I'm not specifically going to call out the incidents of published moronia that I found because the world will have moved on, even before I've had time to process it all but it seems to me that the best people who should be speaking into the realm of public discussion should be those people who actually have the best knowledge and experience.
There was a conference of people from various airlines this week, speaking about doing something about the underrepresentation of women on the boards of airlines. Now it would make sense to me as an outsider, that the best people who should speak on such an issue, are either those women already on boards so that they could relay their lived experience, or perhaps those people who work in recruitment and who have the power to decide the outcomes of those decisions.

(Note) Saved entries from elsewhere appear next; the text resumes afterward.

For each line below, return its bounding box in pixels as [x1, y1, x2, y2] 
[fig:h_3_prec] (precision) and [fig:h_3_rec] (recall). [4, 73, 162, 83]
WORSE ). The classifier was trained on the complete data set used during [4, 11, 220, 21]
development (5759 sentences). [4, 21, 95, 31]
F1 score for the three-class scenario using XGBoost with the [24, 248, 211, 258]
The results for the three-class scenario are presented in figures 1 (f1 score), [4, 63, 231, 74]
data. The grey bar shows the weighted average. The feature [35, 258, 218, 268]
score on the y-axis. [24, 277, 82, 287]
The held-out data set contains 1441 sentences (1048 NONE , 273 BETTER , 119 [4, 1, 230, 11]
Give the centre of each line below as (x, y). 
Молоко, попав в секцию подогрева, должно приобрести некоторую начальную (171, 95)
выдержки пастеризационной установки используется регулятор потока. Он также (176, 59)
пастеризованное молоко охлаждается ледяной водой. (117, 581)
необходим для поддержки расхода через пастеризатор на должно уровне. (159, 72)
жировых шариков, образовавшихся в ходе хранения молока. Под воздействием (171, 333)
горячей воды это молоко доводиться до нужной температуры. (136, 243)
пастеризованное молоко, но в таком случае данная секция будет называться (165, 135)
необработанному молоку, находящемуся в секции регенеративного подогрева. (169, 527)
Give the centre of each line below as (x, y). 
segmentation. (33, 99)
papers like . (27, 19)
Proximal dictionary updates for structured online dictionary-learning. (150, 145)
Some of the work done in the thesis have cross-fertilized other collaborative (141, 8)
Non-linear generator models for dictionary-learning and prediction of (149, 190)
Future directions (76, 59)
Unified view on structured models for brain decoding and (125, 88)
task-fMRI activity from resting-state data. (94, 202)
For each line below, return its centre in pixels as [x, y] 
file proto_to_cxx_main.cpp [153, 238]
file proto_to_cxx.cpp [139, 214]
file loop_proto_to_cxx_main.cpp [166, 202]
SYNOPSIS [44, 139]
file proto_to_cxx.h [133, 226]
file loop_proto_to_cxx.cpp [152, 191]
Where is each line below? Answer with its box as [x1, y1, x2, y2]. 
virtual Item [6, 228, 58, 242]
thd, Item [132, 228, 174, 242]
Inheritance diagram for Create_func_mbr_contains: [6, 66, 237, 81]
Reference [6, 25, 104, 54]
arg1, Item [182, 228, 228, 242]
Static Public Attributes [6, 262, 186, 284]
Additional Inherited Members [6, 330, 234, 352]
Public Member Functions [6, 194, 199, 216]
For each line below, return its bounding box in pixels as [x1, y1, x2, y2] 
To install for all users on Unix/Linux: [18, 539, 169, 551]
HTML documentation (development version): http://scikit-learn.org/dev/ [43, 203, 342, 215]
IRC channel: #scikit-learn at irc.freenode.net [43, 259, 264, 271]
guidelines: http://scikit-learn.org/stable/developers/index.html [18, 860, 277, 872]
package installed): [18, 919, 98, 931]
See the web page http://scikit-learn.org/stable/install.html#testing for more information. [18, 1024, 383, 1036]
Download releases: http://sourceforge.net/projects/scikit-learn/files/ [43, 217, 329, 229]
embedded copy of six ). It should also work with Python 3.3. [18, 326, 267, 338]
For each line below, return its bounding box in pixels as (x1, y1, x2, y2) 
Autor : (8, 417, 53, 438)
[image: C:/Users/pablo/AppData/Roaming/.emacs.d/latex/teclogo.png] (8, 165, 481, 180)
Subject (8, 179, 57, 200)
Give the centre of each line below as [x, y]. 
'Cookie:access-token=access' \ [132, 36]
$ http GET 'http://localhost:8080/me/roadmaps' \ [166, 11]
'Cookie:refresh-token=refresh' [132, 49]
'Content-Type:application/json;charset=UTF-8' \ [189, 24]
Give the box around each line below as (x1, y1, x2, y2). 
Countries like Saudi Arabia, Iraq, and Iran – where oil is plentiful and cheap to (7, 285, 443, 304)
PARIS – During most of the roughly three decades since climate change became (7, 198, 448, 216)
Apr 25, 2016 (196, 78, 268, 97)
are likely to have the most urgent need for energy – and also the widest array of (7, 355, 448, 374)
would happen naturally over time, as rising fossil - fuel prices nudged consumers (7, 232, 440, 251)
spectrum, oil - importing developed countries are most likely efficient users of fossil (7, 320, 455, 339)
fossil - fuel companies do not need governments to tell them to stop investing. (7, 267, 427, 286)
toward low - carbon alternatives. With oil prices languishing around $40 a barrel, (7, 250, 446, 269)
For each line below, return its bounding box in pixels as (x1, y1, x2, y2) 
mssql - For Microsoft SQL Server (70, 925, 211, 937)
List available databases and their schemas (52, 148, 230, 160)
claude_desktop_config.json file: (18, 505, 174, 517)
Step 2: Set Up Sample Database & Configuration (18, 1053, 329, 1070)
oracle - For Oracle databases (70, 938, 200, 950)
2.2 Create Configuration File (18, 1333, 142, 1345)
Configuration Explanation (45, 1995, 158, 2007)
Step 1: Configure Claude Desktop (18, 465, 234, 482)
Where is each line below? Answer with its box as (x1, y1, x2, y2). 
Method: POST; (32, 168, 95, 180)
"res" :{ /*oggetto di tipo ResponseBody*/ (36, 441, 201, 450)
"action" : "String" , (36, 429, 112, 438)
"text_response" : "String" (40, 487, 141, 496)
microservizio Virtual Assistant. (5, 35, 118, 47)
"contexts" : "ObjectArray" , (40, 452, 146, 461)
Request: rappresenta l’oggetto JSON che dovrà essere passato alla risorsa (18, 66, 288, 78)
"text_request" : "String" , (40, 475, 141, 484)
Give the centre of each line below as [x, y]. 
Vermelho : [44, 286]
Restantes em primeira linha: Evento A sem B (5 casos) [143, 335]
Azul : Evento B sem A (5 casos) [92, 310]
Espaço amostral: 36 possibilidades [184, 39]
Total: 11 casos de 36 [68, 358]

Instead, we got twenty-three men and one woman, none of whom were either on the boards of the airlines that they represented and none of whom had any lived experience when it came to promoting women to the boards of airlines. Instead we got public relations officers, who were generally unable to answer questions put to them.
I'd like to say that this is a one off thing but this kind of thing happens constantly.
This week I've seen the current education minister has been on Twitter complaining about the opposition not answering questions about their education policy (which they hadn't actually put forward anyway) but when it came to him answering specific questions about his own policies, he had no idea. I've seen a chap being interviewed twice about climate change and claiming to be from the House of Lords, when in actual fact he appeared to know nothing about the specifics of climate change or the mechanisms which might cause it and neither was he actually from the House of Lords. I saw the curious tale of someone who purported to be an expert on the Royal Family, despite not actually living in the United Kingdom nor being British, nor seemingly to know very much about the Royal Family. I saw the opinions of an established research scientist who was a cancer specialist, given less time than a man trying to sell something - she was telling the host that the product was complete nonsense but the host kept on shutting her down on the grounds that the salesman was holding out hope for cancer sufferers.
It seems to me that in an age of information overload, the world has decided that it would rather hear the opinions of straight white men who vaguely carry a resemblance of daddy, than the opinions of people who actually know what they are talking about. People's itching ears want their confirmation biases scratched, throwing aside common sense (which is increasingly becoming more uncommon) and sound reasoning.
As a straight white male aged between 18-65 whose only real expertise is in playing complicated sudokus which are otherwise known as tax returns, at manipulating Excel documents, and compiling thousand plus word servings of weapons grade nonsense, I know that my opinions are virtually worthless and like to back up any opinions that I generate with the research of proper experts. The problem is that too many people like me who either have power or whose opinions are too highly valued, are ridiculously self-unaware.
If you want to know why Brexit, Trump, 700 horsepower cars, fried lasagne at petrol stations, privatisation of public services, SUVs, Rugby League, and many more idiotic things are allowed to be, then look no further than straight white males aged 18-65 and the general public's trust in them despite and in spite of all and any available evidence.